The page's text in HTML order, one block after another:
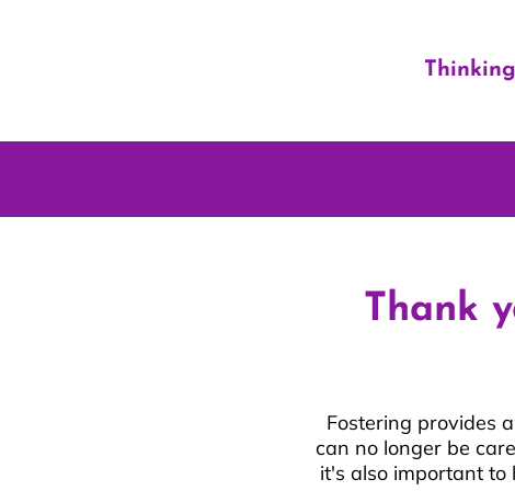
Thank
Fostering provides
can no longer be
it's also important to
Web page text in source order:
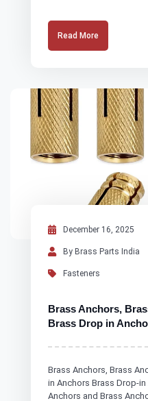
Read More
December 16, 2025
By Brass Parts India
Fasteners
Brass Anchors,
Brass Drop in
Brass Anchors, Brass
in Anchors Brass Drop-
Anchors and Brass
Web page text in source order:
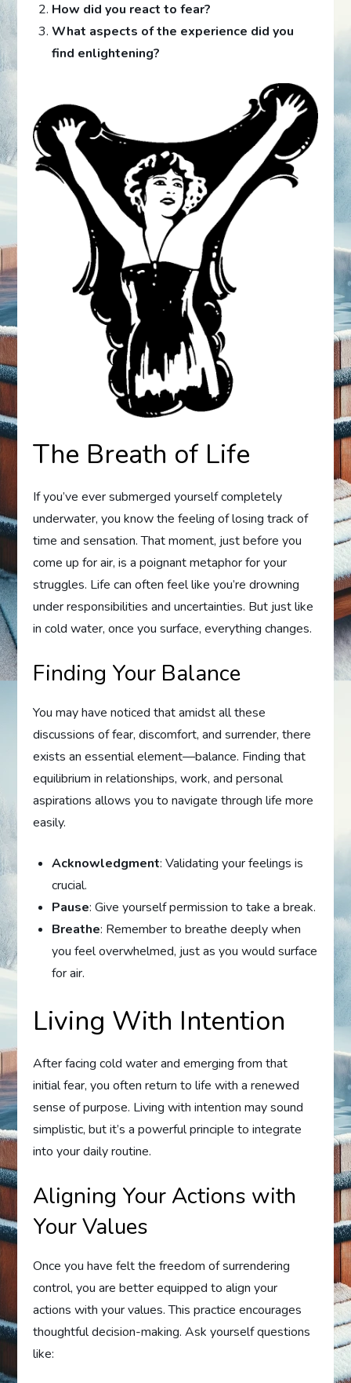
How did you react to fear?
What aspects of the experience did you
find enlightening?
The Breath of Life
If you’ve ever submerged yourself completely
underwater, you know the feeling of losing track of
time and sensation. That moment, just before you
come up for air, is a poignant metaphor for your
struggles. Life can often feel like you’re drowning
under responsibilities and uncertainties. But just like
in cold water, once you surface, everything changes.
Finding Your Balance
You may have noticed that amidst all these
discussions of fear, discomfort, and surrender, there
exists an essential element—balance. Finding that
equilibrium in relationships, work, and personal
aspirations allows you to navigate through life more
easily.
Acknowledgment: Validating your feelings is
crucial.
Pause: Give yourself permission to take a break.
Breathe: Remember to breathe deeply when
you feel overwhelmed, just as you would surface
for air.
Living With Intention
After facing cold water and emerging from that
initial fear, you often return to life with a renewed
sense of purpose. Living with intention may sound
simplistic, but it’s a powerful principle to integrate
into your daily routine.
Aligning Your Actions with
Your Values
Once you have felt the freedom of surrendering
control, you are better equipped to align your
actions with your values. This practice encourages
thoughtful decision-making. Ask yourself questions
like:

——

§ **WHAT YOU NEED TO DO**:
Before copying the data, remove the pictures. Then repeat the rest exactly.

§ **ANSWER FOR THIS EXERCISE**:
The page's text in HTML order, one block after another:
Thank
Fostering provides
can no longer be
it's also important to
Web page text in source order:
Read More
December 16, 2025
By Brass Parts India
Fasteners
Brass Anchors,
Brass Drop in
Brass Anchors, Brass
in Anchors Brass Drop-
Anchors and Brass
Web page text in source order:
How did you react to fear?
What aspects of the experience did you
find enlightening?
The Breath of Life
If you’ve ever submerged yourself completely
underwater, you know the feeling of losing track of
time and sensation. That moment, just before you
come up for air, is a poignant metaphor for your
struggles. Life can often feel like you’re drowning
under responsibilities and uncertainties. But just like
in cold water, once you surface, everything changes.
Finding Your Balance
You may have noticed that amidst all these
discussions of fear, discomfort, and surrender, there
exists an essential element—balance. Finding that
equilibrium in relationships, work, and personal
aspirations allows you to navigate through life more
easily.
Acknowledgment: Validating your feelings is
crucial.
Pause: Give yourself permission to take a break.
Breathe: Remember to breathe deeply when
you feel overwhelmed, just as you would surface
for air.
Living With Intention
After facing cold water and emerging from that
initial fear, you often return to life with a renewed
sense of purpose. Living with intention may sound
simplistic, but it’s a powerful principle to integrate
into your daily routine.
Aligning Your Actions with
Your Values
Once you have felt the freedom of surrendering
control, you are better equipped to align your
actions with your values. This practice encourages
thoughtful decision-making. Ask yourself questions
like:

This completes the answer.